→ Action item
With the pictures left out, output the records below exactly.

[Data to process — start]

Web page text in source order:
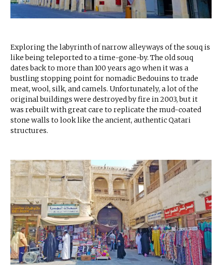
Exploring the labyrinth of narrow alleyways of the souq is
like being teleported to a time-gone-by. The old souq
dates back to more than 100 years ago when it was a
bustling stopping point for nomadic Bedouins to trade
meat, wool, silk, and camels. Unfortunately, a lot of the
original buildings were destroyed by fire in 2003, but it
was rebuilt with great care to replicate the mud-coated
stone walls to look like the ancient, authentic Qatari
structures.
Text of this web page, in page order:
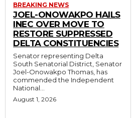
BREAKING NEWS
JOEL-ONOWAKPO HAILS
INEC OVER MOVE TO
RESTORE SUPPRESSED
DELTA CONSTITUENCIES
Senator representing Delta
South Senatorial District, Senator
Joel-Onowakpo Thomas, has
commended the Independent
National...
August 1, 2026
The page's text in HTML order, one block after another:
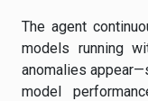
The agent
models running
anomalies
model
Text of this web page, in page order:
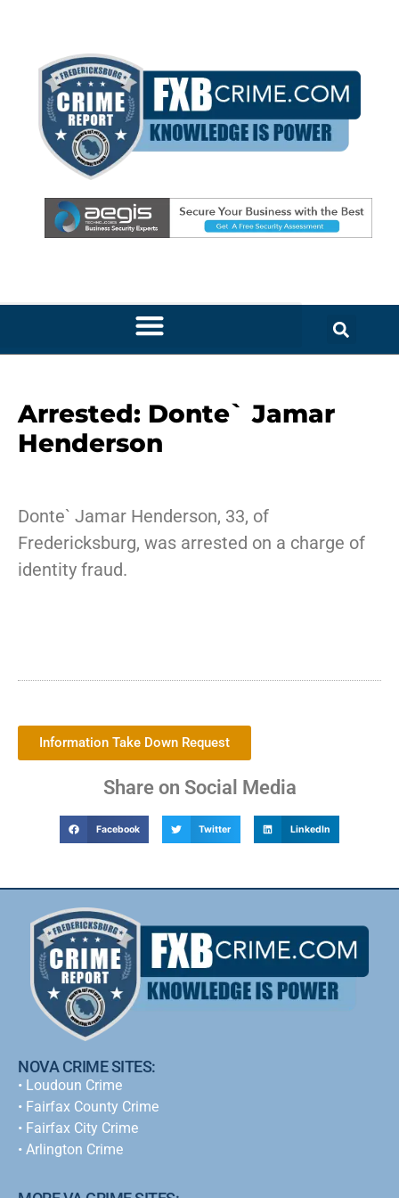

[Data to process — finish]

→ Result
Web page text in source order:
Exploring the labyrinth of narrow alleyways of the souq is
like being teleported to a time-gone-by. The old souq
dates back to more than 100 years ago when it was a
bustling stopping point for nomadic Bedouins to trade
meat, wool, silk, and camels. Unfortunately, a lot of the
original buildings were destroyed by fire in 2003, but it
was rebuilt with great care to replicate the mud-coated
stone walls to look like the ancient, authentic Qatari
structures.
Text of this web page, in page order:
BREAKING NEWS
JOEL-ONOWAKPO HAILS
INEC OVER MOVE TO
RESTORE SUPPRESSED
DELTA CONSTITUENCIES
Senator representing Delta
South Senatorial District, Senator
Joel-Onowakpo Thomas, has
commended the Independent
National...
August 1, 2026
The page's text in HTML order, one block after another:
The agent
models running
anomalies
model
Text of this web page, in page order:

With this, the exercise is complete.